A Monster Calls – A Review


True visionary directors are few and far between. Fortunately, Guillermo del Toro existed in our lifetime to impart his filmmaking knowledge to an ambitious J. A. Bayona, a relationship that started when Bayona was only 19. Now 41, Bayona has contributed in cinematic eye candy with only 2 full-length features, through the Spanish horror film The Orphanage and the disaster family drama The Impossible. The latter of these titles is composed of a ton of heart that oozes off the screen. However brief his repertoire, Bayona demonstrated enough promise to interpret the novel, A Monster Calls, from the pages to the silver screen. I’m thrilled to say this adaptation was entrusted to the right director in almost every aspect.

A Monster Calls stars newcomer Lewis MacDougall as Conor, a young man struggling to cope with his mother’s terminal illness and how it adversely impacts his already-strained relationship to his grandmother and father. Outside of his home life, Conor also contends with a school bully, seemingly as every child protagonist in film does. As a means to endure, Conor’s imagination conjurs up the titular Monster, who’s voiced by Liam Neeson and whose body consists of tree parts, like Groot but a few buildings taller. Instead of frightening Conor, the Monster openly communicates and shares three stories with the aching child.

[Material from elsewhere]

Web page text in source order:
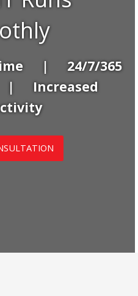
Time | 24/7/365
| Increased
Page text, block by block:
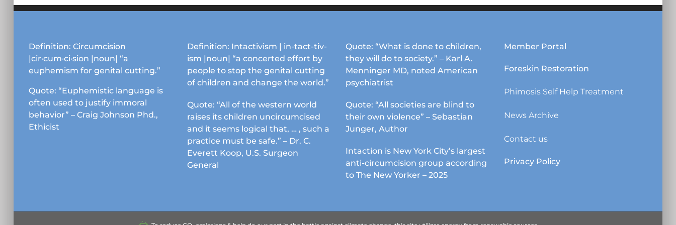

As you might gather from the trailer alone, your emotions will be taken for a ride during A Monster Calls. First, you connect immediately to Conor’s plight, which is relatable to any individual who’s experienced loss and/or bullying. Then as the Monster spills details on his three stories, Bayona’s visuals astound you. The contrasting and unique use of color is striking, along with the unconventional animation style that’s reminiscent of a Tim Burton stop-motion animated flick. Separate from the stories’ unique CG, anything that occurs in Conor’s world with the Monster carrying out destruction or shifting the Earth is equally captivating and wondrous to watch. In addition to being awestruck, witnessing Conor’s struggle to accept the potential loss of his mother (played heartbreakingly by Felicity Jones) is guaranteed to bring tears to your eyes, even if you don’t normally show emotion during movies.

While I’d normally dissect a picture as much as possible, A Monster Calls doesn’t demand such attention. What you see in the trailer is essentially what you get. There are no earth-shattering surprises, but only an earth-moving monster. Any emotions the film elicits isn’t inspired naturally, but more so forced out of you. This is to be expected based on the heavy subject matter that explores death, but I was nonetheless aware how the movie was actively manipulating my feelings. My criticism (if you consider it a criticism) is merely a nitpick, as I still sobbed with everyone else in the theater when the story demanded it, simply because of how much we’re invested in Conor’s journey.

Sigourney Weaver as Conor’s grandmother certainly turns in a fine, albeit brief, performance. Toby Kebbell as Conor’s father also appears too shortly to appreciate. The critical part meant to be analyzed and appreciated is Conor and his relationship to the Monster. The meat of A Monster Calls‘s heart stems from their dialogue and the Monster’s creative stories. Sometimes those stories aren’t intended to have definitive morals, but that resonated healthily with me because that’s true to life. Emotional elements aside, when the plot called for it, Bayona’s directorial choices were apparent and something to be admired. In a crucial, climactic moment where you’d expect the camera to shift perspectives, Bayona opts to stay focused on Conor’s reaction and cut out all sound. I won’t elaborate on what that moment entailed since it involves spoilers, but you’ll know it and respect it when you see it.

This might be one of my shorter reviews, but as I stated, A Monster Calls is a fairly obvious filmic experience. If you expect a certain scene or sequence to occur, it likely will. If you expect you’ll weep publicly at key moments in the story, you likely will. If not, the film will probably force you to. There’s nothing inherently wrong with that, but to me, it is a noticeable quality A Monster Calls possesses. Luckily, there’s more than enough to latch onto thanks to Bayona’s stunning visuals, the Monster’s commanding presence, and MacDougall’s engaging yet heartbreaking lead performance. As far as tear-jerking pictures go, this is definitely a title that lives in the upper echelon, even if there’s not as much to it as I anticipated.